Clomiphene citrate (Clomid) and progesterone work through entirely different pathways to influence fertility.
Clomid acts as a selective estrogen receptor modulator (SERM). It works by blocking estrogen receptors in the hypothalamus and pituitary gland. This blockage tricks your body into thinking estrogen levels are low, prompting the pituitary gland to release more follicle-stimulating hormone (FSH) and luteinizing hormone (LH). Increased FSH stimulates follicle growth in the ovaries, potentially leading to egg release (ovulation). Clomid doesn’t directly impact the egg or the uterine lining.
- Key Action: Increases FSH and LH production. Target: Hypothalamus and pituitary gland. Outcome: Stimulates follicle growth and ovulation.
Progesterone, conversely, is a steroid hormone that prepares the uterine lining for potential implantation of a fertilized egg. It does this by promoting the thickening and vascularization of the endometrium.

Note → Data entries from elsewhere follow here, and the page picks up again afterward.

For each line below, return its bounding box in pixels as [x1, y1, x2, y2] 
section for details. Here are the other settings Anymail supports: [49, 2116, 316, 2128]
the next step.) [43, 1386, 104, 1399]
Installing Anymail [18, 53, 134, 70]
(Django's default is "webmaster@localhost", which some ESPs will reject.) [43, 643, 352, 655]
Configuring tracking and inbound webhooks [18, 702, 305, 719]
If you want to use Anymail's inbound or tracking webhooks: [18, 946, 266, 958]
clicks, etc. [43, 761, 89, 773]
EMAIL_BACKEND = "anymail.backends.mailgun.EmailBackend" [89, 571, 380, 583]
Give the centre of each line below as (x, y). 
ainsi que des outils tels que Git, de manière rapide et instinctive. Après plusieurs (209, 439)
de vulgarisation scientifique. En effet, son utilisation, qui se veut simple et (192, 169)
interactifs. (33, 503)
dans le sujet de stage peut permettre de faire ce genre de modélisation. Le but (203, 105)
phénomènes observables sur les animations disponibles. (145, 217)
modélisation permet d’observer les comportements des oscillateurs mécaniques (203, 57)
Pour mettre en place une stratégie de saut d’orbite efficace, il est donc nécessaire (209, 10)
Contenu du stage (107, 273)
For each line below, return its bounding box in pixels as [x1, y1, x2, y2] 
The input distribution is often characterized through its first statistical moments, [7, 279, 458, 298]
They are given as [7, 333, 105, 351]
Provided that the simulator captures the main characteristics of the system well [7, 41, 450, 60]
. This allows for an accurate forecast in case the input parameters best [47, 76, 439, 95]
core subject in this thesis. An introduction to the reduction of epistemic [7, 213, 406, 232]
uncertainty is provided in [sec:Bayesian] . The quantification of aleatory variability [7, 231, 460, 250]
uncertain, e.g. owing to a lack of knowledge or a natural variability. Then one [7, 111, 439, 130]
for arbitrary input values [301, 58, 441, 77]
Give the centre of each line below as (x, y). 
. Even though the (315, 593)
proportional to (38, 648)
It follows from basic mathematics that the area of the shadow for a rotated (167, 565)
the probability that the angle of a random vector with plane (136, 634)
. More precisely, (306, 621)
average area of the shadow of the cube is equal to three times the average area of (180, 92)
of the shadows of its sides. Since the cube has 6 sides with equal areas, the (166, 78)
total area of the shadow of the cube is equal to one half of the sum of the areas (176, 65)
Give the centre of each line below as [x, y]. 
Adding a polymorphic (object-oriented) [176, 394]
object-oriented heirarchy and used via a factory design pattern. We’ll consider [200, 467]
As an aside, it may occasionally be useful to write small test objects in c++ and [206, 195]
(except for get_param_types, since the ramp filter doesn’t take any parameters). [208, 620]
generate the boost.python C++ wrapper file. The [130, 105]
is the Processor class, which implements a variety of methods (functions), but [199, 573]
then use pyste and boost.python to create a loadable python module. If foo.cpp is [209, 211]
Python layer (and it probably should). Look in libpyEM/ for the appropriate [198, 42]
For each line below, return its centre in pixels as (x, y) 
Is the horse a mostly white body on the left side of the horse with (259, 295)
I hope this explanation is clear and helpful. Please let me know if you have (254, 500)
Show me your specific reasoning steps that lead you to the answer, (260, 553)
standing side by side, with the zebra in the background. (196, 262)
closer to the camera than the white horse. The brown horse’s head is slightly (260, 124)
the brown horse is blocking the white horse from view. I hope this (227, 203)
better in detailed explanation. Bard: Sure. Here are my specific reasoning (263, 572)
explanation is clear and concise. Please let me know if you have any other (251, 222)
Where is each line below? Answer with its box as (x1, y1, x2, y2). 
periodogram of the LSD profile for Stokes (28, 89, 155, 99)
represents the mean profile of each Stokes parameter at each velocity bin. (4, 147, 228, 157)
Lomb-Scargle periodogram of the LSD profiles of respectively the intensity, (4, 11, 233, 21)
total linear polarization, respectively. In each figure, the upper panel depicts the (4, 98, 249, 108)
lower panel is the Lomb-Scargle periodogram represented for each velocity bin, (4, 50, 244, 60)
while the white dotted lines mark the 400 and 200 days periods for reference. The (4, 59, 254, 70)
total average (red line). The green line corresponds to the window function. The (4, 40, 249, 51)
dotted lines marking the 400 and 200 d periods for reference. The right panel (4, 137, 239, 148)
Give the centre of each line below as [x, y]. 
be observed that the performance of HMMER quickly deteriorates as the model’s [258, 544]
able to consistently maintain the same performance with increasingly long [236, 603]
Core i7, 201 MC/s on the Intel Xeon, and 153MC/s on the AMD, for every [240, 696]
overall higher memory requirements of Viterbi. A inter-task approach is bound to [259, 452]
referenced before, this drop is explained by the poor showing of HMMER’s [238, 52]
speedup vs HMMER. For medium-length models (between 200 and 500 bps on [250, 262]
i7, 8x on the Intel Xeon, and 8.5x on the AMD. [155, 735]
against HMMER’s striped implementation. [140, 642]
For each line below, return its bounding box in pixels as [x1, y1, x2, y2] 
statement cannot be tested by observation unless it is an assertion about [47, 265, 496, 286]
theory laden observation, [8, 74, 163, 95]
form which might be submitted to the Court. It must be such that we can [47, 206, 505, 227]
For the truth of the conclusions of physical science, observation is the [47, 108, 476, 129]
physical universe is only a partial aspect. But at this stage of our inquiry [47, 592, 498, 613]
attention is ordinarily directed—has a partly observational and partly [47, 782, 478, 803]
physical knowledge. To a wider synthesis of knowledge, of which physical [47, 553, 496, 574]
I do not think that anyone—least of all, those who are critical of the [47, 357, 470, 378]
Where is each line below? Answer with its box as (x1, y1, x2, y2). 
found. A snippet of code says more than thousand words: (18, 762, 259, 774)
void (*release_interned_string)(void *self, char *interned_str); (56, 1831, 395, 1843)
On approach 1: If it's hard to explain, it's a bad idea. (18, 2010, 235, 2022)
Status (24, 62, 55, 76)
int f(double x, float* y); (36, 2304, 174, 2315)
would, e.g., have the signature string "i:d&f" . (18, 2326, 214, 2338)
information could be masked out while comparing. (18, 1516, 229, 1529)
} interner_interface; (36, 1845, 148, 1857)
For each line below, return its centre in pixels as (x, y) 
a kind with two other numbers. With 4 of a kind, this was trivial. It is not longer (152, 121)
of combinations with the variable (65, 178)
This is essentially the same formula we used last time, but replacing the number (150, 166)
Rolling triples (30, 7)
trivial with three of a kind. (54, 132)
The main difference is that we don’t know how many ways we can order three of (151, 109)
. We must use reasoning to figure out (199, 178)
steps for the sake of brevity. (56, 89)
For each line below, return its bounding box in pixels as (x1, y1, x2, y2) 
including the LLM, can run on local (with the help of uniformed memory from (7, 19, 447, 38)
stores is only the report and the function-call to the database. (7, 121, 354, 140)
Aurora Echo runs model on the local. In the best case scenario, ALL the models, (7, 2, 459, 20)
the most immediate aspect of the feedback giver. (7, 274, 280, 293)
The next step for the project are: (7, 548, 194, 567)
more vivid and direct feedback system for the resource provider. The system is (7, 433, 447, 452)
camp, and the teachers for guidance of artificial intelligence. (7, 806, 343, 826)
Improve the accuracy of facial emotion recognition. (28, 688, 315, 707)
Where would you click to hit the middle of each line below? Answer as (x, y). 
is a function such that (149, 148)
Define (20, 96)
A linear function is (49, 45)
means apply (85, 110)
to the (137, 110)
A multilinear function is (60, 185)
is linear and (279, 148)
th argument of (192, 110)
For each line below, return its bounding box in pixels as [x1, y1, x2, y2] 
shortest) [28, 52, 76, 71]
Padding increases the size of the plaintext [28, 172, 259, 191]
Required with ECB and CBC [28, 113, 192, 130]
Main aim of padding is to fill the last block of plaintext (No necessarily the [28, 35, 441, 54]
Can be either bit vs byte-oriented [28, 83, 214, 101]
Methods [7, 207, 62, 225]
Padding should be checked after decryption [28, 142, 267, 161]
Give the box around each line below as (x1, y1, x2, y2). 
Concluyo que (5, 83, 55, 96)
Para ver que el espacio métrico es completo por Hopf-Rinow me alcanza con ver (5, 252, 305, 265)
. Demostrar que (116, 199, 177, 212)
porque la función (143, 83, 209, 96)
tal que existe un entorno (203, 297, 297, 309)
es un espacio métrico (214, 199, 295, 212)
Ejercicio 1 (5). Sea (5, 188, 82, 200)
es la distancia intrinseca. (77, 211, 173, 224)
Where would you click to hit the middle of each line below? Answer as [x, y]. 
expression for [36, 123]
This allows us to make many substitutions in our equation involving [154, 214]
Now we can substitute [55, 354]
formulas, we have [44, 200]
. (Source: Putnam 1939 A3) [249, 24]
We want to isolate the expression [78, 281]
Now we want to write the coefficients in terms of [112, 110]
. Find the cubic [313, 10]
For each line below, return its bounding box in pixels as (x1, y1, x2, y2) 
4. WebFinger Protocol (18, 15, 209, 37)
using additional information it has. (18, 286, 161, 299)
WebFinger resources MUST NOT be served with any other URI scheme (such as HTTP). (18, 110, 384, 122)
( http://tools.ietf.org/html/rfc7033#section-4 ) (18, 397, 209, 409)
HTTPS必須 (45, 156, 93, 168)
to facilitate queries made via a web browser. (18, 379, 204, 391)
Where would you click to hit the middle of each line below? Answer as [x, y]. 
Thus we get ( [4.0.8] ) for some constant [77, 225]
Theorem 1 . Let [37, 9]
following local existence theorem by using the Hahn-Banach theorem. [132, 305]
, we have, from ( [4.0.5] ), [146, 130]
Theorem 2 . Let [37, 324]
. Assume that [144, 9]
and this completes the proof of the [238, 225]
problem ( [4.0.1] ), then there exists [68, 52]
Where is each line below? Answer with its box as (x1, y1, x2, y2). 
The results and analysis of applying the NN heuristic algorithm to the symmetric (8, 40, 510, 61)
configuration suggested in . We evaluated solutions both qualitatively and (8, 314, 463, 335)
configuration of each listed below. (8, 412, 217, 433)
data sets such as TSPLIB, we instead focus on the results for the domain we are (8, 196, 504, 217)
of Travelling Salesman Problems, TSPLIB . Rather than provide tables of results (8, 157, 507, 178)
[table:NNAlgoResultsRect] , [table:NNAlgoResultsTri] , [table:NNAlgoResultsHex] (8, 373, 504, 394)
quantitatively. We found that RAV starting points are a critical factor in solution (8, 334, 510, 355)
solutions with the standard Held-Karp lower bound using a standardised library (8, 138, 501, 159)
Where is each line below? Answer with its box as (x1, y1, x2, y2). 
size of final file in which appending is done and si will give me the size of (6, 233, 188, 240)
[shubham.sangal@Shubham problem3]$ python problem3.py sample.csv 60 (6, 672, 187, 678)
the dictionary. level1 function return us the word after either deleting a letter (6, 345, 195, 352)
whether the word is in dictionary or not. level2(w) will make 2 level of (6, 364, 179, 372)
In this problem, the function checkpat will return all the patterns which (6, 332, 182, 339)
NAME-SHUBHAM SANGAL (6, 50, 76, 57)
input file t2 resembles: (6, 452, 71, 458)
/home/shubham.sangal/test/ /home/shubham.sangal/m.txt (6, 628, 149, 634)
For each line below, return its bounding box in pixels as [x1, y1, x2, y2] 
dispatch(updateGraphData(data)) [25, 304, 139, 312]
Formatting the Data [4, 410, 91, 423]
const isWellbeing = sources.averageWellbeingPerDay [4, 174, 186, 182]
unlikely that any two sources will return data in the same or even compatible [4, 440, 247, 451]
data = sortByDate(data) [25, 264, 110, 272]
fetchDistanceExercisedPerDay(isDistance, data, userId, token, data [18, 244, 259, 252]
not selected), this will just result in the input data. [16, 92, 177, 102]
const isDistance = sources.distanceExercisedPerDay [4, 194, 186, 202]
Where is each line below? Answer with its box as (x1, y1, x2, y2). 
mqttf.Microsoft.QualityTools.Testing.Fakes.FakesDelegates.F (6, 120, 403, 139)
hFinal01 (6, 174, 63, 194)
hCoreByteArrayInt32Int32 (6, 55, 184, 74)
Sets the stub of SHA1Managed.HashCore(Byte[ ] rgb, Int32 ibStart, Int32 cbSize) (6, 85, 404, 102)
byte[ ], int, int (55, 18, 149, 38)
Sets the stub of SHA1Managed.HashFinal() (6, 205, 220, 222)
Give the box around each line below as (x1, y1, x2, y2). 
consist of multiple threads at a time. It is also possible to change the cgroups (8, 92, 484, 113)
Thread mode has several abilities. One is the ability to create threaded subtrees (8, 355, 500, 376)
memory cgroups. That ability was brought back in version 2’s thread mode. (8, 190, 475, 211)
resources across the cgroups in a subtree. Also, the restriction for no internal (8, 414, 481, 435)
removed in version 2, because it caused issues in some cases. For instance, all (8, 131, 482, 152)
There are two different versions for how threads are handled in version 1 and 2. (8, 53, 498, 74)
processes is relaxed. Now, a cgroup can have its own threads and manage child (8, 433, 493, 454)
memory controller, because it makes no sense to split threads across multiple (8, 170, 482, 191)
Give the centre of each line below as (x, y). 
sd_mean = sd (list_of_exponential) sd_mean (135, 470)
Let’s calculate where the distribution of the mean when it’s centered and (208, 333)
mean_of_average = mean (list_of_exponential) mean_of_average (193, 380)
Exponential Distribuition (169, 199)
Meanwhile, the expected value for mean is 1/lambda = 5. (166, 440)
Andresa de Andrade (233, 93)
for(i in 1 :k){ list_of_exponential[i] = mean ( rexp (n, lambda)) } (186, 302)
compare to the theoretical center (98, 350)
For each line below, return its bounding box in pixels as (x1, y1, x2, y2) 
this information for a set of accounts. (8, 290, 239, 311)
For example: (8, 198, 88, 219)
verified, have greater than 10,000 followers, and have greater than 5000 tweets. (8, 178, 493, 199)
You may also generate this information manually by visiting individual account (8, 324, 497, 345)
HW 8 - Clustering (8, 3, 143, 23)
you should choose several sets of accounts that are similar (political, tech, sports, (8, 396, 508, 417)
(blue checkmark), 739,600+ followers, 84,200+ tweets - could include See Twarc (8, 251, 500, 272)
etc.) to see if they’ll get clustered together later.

If fertilization occurs, progesterone levels remain elevated to support pregnancy; if not, levels decline, triggering menstruation. Progesterone doesn’t directly stimulate ovulation.
- Key Action: Prepares the uterine lining for implantation. Target: Uterine lining (endometrium). Outcome: Thickens and vascularizes the endometrium; supports pregnancy.
In short: Clomid promotes ovulation; progesterone prepares the uterus for a potential pregnancy. They address different stages of the reproductive process.
Clomid initiates the process by stimulating egg release. Progesterone completes the process by preparing the uterine environment for a potential fertilized egg.